A single wayfarer – the neighborhood boasted but few pedestrians after dark – was approaching. As he drew nearer the group about the King he slackened his pace. Probably actuated by some slight natural curiosity aroused by the unaccustomed sight of many men alighting from cabs before a mansion traditionally, and apparently, empty, he could be excused for gazing inquiringly at each of the party in turn. Accident may have made Josef the last to be noticed, but to Carter's watchful eyes it seemed that some lightning recognition passed between the two. Certainly he saw Josef extend two fingers and as rapidly withdraw them. The passer-by acknowledged the signal, if such it was, by the slightest of smiles and passed on toward the Quai D'Orsay. Carter mentally determined to speak to Sobieska at the first opportunity and regretted that his duties to His Majesty for the present prohibited the consultation.

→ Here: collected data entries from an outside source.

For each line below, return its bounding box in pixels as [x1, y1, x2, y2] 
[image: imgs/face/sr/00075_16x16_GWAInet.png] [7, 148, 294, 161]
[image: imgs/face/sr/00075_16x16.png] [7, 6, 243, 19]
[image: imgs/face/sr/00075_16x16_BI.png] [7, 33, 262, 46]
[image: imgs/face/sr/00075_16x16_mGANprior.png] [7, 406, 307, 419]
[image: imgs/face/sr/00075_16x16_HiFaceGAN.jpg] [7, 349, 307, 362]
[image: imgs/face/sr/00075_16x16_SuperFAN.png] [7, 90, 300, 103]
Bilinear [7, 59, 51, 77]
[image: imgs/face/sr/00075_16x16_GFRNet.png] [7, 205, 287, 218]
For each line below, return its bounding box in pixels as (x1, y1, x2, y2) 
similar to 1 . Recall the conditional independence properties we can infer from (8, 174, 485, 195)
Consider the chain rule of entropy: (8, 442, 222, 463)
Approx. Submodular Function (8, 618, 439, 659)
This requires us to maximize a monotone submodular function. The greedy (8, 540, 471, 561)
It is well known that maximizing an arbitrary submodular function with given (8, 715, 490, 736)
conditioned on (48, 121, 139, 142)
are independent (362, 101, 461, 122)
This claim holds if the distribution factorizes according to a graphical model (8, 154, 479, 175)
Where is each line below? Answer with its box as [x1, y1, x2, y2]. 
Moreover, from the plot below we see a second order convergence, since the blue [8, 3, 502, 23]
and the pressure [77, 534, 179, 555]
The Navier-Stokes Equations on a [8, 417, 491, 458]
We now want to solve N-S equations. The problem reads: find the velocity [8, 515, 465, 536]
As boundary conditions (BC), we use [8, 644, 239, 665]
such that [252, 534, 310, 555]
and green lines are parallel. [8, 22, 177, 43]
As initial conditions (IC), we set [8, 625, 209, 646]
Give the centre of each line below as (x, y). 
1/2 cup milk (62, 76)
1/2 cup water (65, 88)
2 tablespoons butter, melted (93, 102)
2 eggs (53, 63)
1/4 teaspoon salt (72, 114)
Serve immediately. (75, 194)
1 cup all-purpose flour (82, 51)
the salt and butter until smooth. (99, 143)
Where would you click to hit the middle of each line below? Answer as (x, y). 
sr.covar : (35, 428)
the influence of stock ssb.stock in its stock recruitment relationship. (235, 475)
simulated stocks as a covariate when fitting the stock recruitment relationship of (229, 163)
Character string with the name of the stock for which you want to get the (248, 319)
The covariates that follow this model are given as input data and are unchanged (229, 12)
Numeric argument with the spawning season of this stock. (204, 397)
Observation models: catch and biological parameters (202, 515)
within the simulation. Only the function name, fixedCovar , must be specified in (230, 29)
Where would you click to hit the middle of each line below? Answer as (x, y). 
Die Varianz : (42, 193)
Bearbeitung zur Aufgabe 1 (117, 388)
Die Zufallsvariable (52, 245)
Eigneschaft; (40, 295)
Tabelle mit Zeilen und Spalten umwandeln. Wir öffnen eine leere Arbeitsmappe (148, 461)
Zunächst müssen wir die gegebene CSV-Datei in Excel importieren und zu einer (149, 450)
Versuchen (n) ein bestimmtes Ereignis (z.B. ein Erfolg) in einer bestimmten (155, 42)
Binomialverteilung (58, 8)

A species of stage-fright, seizing upon the King, sent a quiver through his limbs, causing his knees to quake, his hands to tremble.

"Who will be here?" he asked in a tone he strove desperately to hold natural and easy. He had already received this information, but speech seemed a refuge from his trepidation. If Sutphen had noticed how his king's voice quavered he was too loyal a subject to comment. With the patience of iteration he answered his sovereign.

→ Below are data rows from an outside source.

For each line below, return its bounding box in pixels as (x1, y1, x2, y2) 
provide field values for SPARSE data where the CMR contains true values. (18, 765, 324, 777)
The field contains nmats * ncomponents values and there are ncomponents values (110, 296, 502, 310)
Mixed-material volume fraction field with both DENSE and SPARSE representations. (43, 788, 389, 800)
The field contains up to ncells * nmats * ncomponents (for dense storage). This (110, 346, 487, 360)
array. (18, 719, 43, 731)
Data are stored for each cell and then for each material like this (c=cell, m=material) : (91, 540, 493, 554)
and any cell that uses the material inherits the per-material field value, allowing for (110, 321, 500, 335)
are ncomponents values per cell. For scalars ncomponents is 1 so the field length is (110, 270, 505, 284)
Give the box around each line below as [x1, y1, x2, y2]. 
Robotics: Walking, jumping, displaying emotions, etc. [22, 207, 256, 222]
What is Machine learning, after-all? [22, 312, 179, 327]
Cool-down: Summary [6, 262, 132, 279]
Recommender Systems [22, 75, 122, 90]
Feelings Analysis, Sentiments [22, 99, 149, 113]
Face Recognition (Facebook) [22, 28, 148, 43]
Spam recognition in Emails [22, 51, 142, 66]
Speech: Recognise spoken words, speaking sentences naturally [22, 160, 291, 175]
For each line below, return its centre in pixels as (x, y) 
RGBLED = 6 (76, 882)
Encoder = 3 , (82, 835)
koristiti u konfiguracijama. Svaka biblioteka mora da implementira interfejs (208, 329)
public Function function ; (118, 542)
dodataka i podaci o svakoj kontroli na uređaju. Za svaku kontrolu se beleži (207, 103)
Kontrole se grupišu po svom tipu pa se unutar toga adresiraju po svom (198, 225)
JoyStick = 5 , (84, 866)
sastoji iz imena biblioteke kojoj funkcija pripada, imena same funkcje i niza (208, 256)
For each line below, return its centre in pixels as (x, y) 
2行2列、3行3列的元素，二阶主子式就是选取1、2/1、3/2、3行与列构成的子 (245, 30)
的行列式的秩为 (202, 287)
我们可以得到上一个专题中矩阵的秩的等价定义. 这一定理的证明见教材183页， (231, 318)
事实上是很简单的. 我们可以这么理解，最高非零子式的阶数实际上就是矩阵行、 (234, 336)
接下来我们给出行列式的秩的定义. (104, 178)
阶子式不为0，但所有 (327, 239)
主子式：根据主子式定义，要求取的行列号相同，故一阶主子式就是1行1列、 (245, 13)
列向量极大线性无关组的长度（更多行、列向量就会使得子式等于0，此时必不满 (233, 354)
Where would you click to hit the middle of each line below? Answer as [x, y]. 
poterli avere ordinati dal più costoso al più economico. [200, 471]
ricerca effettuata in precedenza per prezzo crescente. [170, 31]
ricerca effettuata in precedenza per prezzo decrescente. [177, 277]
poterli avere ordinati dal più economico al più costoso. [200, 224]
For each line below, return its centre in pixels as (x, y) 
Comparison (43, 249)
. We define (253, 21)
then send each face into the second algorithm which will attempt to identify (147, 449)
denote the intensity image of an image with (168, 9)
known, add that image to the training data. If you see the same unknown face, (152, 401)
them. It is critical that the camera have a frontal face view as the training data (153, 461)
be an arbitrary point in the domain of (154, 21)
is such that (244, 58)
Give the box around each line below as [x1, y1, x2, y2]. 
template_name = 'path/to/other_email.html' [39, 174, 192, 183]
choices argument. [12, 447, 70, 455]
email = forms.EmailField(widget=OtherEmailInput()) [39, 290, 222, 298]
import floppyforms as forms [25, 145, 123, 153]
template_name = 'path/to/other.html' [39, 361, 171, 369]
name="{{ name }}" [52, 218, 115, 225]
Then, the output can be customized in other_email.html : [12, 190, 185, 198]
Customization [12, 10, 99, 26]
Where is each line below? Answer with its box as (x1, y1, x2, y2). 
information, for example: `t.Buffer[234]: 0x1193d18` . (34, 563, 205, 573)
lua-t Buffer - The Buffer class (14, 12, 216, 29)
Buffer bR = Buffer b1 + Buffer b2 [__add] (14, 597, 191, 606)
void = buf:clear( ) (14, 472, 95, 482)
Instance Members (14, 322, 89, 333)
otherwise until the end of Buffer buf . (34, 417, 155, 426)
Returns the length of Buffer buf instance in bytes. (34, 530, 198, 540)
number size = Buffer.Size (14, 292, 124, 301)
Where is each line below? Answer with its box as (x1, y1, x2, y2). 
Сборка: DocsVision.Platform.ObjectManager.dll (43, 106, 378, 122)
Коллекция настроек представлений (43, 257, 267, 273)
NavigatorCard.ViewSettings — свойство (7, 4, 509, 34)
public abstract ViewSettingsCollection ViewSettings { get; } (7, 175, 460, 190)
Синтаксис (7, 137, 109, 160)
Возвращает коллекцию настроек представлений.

"The Duchess of Schallberg, the Countess Muhlen-Sarkey, together with the remaining gentlemen of the household, are all anxiously waiting to welcome Your Majesty."

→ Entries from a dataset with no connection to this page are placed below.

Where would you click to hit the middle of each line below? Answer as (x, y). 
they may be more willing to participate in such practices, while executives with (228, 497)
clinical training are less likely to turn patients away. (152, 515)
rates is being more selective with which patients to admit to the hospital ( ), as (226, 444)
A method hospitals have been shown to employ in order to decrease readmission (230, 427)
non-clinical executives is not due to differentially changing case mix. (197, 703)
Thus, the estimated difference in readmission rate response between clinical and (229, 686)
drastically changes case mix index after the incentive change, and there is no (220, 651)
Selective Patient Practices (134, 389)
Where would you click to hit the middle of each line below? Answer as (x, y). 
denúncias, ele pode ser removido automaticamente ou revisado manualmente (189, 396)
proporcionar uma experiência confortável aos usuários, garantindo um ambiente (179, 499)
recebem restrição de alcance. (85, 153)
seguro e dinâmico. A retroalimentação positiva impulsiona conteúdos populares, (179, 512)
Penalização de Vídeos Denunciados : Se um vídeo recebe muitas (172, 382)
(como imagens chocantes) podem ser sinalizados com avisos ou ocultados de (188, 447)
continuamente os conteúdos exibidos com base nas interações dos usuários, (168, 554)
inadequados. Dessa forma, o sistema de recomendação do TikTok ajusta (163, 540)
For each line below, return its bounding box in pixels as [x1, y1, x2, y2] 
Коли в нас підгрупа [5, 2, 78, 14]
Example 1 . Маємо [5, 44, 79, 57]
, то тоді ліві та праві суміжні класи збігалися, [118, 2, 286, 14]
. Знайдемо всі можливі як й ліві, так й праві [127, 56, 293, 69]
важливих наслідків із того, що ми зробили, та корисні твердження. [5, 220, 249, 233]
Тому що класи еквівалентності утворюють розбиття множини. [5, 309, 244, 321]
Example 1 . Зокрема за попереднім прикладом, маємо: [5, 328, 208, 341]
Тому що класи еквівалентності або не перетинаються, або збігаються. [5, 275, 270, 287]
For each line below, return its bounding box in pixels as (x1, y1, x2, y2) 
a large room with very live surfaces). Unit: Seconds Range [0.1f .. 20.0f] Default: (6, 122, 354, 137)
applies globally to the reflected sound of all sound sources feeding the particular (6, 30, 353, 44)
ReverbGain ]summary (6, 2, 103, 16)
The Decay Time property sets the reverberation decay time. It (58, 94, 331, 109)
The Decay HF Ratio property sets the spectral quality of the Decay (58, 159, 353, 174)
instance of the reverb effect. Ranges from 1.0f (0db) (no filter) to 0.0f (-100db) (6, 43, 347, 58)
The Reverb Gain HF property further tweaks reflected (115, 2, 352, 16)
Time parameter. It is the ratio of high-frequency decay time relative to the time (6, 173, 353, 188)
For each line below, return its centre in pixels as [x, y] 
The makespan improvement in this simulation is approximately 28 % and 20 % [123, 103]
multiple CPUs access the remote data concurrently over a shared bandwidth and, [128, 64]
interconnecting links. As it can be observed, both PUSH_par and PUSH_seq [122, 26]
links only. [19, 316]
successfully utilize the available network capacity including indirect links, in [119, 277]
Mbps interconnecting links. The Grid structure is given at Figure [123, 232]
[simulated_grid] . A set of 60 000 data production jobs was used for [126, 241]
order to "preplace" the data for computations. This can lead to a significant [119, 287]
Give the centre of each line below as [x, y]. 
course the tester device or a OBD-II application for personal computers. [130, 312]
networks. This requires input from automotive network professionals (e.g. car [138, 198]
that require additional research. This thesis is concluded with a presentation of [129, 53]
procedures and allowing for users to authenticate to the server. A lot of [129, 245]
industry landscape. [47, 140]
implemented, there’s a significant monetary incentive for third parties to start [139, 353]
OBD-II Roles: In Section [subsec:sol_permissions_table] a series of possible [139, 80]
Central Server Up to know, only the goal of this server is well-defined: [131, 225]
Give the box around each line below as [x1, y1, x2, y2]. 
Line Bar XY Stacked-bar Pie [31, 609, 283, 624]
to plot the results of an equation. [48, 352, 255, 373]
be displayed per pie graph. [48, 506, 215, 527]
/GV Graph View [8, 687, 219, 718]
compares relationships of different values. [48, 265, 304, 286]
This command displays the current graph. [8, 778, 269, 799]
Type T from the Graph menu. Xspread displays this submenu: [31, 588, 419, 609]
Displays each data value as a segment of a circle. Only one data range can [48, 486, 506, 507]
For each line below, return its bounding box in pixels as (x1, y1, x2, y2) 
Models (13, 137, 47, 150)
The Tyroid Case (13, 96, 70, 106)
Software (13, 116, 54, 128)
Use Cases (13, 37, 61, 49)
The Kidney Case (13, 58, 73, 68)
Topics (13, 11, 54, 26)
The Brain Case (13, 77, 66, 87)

In response to a signal from Sutphen, the doors were flung wide to admit His Majesty, Stovik Fourth, King of Krovitch. An hundred electric lights, doubled and trebled a score of times by pendant crystals and glistening sconces, greeted the eyes of the man who a few short hours before had been a struggling artist.

Half blinded by the brilliance, he hesitated, his foot already upon a way strange to him. He realized numbly how symbolic of his future that present moment might be. New conditions arose suddenly to confront him, only to find him halting, incompetent. He took a step forward. In his embarrassment his foot caught beneath a rug's edge. Calvert Carter's hand, alone, kept the king from sprawling frog-wise on the polished floor. A sudden pallor at the untimely accident came to the face of Sutphen.

"What is it?" Carter whisperingly inquired of the veteran.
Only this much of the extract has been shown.